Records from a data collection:
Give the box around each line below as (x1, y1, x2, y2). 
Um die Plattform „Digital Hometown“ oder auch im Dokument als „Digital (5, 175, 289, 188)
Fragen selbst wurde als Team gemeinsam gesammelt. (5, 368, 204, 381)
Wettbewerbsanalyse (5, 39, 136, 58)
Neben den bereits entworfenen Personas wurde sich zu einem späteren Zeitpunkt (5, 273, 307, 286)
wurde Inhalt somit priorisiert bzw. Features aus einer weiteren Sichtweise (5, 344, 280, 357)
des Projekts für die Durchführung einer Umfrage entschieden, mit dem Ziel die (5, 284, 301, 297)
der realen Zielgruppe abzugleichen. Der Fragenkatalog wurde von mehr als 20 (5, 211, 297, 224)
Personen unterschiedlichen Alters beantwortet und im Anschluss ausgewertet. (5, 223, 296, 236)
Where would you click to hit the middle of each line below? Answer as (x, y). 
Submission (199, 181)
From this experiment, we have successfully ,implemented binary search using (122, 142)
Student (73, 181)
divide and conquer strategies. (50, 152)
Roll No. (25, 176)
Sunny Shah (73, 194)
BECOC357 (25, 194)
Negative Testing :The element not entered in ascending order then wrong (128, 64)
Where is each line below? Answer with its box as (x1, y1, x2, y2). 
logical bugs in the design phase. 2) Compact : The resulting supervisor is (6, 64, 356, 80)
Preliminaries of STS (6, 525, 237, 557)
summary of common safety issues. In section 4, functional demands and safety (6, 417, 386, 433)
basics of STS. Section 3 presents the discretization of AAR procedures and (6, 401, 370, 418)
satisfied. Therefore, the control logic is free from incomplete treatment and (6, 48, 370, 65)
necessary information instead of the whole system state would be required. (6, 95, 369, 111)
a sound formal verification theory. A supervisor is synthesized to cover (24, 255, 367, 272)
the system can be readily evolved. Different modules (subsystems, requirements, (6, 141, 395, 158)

---

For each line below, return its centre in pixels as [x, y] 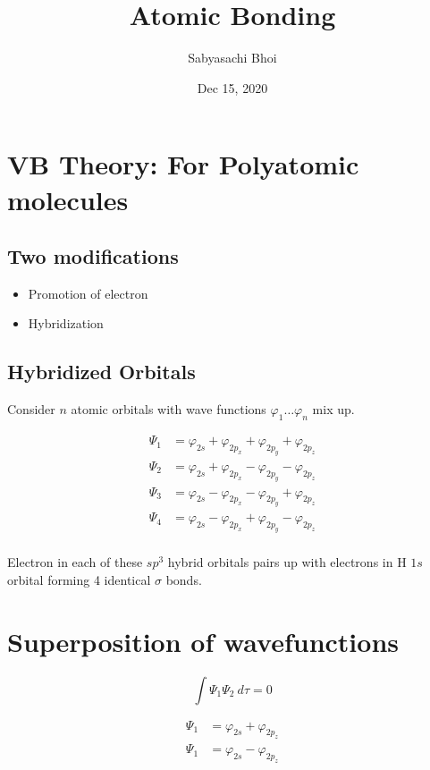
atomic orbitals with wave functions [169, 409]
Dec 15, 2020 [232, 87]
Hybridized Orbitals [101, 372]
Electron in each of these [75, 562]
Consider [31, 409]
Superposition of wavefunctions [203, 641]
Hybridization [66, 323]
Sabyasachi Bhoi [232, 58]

### What to do:
Scan the entries above and show each line that contains the word "would".

### Result of this task:
Where would you click to hit the middle of each line below? Answer as (x, y). 
necessary information instead of the whole system state would be required. (6, 95, 369, 111)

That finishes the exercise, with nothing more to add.